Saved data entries
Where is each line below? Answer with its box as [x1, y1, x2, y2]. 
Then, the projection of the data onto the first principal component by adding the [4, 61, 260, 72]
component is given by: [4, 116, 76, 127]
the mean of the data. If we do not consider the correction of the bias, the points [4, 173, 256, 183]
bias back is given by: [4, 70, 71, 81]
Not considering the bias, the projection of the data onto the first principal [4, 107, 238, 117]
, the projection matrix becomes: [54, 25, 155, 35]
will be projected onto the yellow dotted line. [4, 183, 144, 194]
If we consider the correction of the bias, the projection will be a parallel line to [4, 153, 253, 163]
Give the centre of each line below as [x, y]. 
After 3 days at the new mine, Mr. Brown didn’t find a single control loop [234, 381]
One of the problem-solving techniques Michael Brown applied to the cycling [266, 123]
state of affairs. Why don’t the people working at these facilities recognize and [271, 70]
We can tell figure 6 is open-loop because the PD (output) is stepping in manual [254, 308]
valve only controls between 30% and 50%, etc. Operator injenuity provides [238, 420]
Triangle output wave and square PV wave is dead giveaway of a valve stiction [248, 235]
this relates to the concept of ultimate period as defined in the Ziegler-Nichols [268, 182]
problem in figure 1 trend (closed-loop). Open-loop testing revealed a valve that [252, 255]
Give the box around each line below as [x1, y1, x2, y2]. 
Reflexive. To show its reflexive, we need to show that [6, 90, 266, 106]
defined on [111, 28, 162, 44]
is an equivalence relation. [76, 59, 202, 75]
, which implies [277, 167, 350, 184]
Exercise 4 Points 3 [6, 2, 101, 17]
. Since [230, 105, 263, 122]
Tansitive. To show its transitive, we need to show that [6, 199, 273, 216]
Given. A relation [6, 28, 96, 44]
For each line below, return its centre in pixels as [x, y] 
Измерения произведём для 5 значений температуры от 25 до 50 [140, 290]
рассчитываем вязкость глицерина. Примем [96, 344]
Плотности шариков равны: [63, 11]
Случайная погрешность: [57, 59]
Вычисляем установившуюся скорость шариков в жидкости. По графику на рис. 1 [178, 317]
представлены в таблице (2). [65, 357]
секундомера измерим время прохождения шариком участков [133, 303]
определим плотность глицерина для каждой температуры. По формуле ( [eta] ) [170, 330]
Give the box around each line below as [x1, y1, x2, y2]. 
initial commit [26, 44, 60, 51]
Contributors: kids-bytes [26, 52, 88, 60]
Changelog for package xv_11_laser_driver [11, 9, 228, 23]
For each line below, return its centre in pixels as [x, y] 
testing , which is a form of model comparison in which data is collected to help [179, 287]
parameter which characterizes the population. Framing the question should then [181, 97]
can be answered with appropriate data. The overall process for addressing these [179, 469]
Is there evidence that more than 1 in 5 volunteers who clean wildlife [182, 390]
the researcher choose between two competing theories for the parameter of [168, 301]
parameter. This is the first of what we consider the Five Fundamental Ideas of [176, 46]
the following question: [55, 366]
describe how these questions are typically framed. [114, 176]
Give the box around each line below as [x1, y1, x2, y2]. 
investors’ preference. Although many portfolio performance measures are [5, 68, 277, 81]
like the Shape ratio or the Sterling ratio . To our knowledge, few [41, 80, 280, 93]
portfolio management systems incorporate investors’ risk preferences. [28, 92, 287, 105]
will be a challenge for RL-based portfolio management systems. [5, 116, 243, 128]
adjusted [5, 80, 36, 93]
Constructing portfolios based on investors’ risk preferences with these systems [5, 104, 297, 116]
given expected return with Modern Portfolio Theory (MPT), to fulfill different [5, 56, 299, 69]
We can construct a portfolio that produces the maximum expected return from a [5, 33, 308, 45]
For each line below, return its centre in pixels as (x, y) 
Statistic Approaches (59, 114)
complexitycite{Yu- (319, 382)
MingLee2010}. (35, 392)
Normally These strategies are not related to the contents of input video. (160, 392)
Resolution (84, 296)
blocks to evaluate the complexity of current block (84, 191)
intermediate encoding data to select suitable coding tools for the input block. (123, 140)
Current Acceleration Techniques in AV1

Required work
Every entry above has to be returned exactly as written.

Answer box
Where is each line below? Answer with its box as [x1, y1, x2, y2]. 
Then, the projection of the data onto the first principal component by adding the [4, 61, 260, 72]
component is given by: [4, 116, 76, 127]
the mean of the data. If we do not consider the correction of the bias, the points [4, 173, 256, 183]
bias back is given by: [4, 70, 71, 81]
Not considering the bias, the projection of the data onto the first principal [4, 107, 238, 117]
, the projection matrix becomes: [54, 25, 155, 35]
will be projected onto the yellow dotted line. [4, 183, 144, 194]
If we consider the correction of the bias, the projection will be a parallel line to [4, 153, 253, 163]
Give the centre of each line below as [x, y]. 
After 3 days at the new mine, Mr. Brown didn’t find a single control loop [234, 381]
One of the problem-solving techniques Michael Brown applied to the cycling [266, 123]
state of affairs. Why don’t the people working at these facilities recognize and [271, 70]
We can tell figure 6 is open-loop because the PD (output) is stepping in manual [254, 308]
valve only controls between 30% and 50%, etc. Operator injenuity provides [238, 420]
Triangle output wave and square PV wave is dead giveaway of a valve stiction [248, 235]
this relates to the concept of ultimate period as defined in the Ziegler-Nichols [268, 182]
problem in figure 1 trend (closed-loop). Open-loop testing revealed a valve that [252, 255]
Give the box around each line below as [x1, y1, x2, y2]. 
Reflexive. To show its reflexive, we need to show that [6, 90, 266, 106]
defined on [111, 28, 162, 44]
is an equivalence relation. [76, 59, 202, 75]
, which implies [277, 167, 350, 184]
Exercise 4 Points 3 [6, 2, 101, 17]
. Since [230, 105, 263, 122]
Tansitive. To show its transitive, we need to show that [6, 199, 273, 216]
Given. A relation [6, 28, 96, 44]
For each line below, return its centre in pixels as [x, y] 
Измерения произведём для 5 значений температуры от 25 до 50 [140, 290]
рассчитываем вязкость глицерина. Примем [96, 344]
Плотности шариков равны: [63, 11]
Случайная погрешность: [57, 59]
Вычисляем установившуюся скорость шариков в жидкости. По графику на рис. 1 [178, 317]
представлены в таблице (2). [65, 357]
секундомера измерим время прохождения шариком участков [133, 303]
определим плотность глицерина для каждой температуры. По формуле ( [eta] ) [170, 330]
Give the box around each line below as [x1, y1, x2, y2]. 
initial commit [26, 44, 60, 51]
Contributors: kids-bytes [26, 52, 88, 60]
Changelog for package xv_11_laser_driver [11, 9, 228, 23]
For each line below, return its centre in pixels as [x, y] 
testing , which is a form of model comparison in which data is collected to help [179, 287]
parameter which characterizes the population. Framing the question should then [181, 97]
can be answered with appropriate data. The overall process for addressing these [179, 469]
Is there evidence that more than 1 in 5 volunteers who clean wildlife [182, 390]
the researcher choose between two competing theories for the parameter of [168, 301]
parameter. This is the first of what we consider the Five Fundamental Ideas of [176, 46]
the following question: [55, 366]
describe how these questions are typically framed. [114, 176]
Give the box around each line below as [x1, y1, x2, y2]. 
investors’ preference. Although many portfolio performance measures are [5, 68, 277, 81]
like the Shape ratio or the Sterling ratio . To our knowledge, few [41, 80, 280, 93]
portfolio management systems incorporate investors’ risk preferences. [28, 92, 287, 105]
will be a challenge for RL-based portfolio management systems. [5, 116, 243, 128]
adjusted [5, 80, 36, 93]
Constructing portfolios based on investors’ risk preferences with these systems [5, 104, 297, 116]
given expected return with Modern Portfolio Theory (MPT), to fulfill different [5, 56, 299, 69]
We can construct a portfolio that produces the maximum expected return from a [5, 33, 308, 45]
For each line below, return its centre in pixels as (x, y) 
Statistic Approaches (59, 114)
complexitycite{Yu- (319, 382)
MingLee2010}. (35, 392)
Normally These strategies are not related to the contents of input video. (160, 392)
Resolution (84, 296)
blocks to evaluate the complexity of current block (84, 191)
intermediate encoding data to select suitable coding tools for the input block. (123, 140)
Current Acceleration Techniques in AV1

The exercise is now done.